== INSTRUCTIONS FOR THE TASK ==
From the first line through the one containing "Everything: A container", restate the listing word for word, and give no other lines.

= = =

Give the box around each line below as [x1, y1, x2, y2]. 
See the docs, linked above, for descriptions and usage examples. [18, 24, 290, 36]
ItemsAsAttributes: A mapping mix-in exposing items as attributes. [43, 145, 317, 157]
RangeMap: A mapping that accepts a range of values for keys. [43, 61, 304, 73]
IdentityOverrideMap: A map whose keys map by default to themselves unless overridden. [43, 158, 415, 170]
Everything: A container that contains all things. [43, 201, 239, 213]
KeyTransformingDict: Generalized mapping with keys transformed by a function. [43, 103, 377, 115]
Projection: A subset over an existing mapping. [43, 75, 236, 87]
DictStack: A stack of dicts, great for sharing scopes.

= = =

== WRITTEN RESPONSE ==
Give the box around each line below as [x1, y1, x2, y2]. 
See the docs, linked above, for descriptions and usage examples. [18, 24, 290, 36]
ItemsAsAttributes: A mapping mix-in exposing items as attributes. [43, 145, 317, 157]
RangeMap: A mapping that accepts a range of values for keys. [43, 61, 304, 73]
IdentityOverrideMap: A map whose keys map by default to themselves unless overridden. [43, 158, 415, 170]
Everything: A container that contains all things. [43, 201, 239, 213]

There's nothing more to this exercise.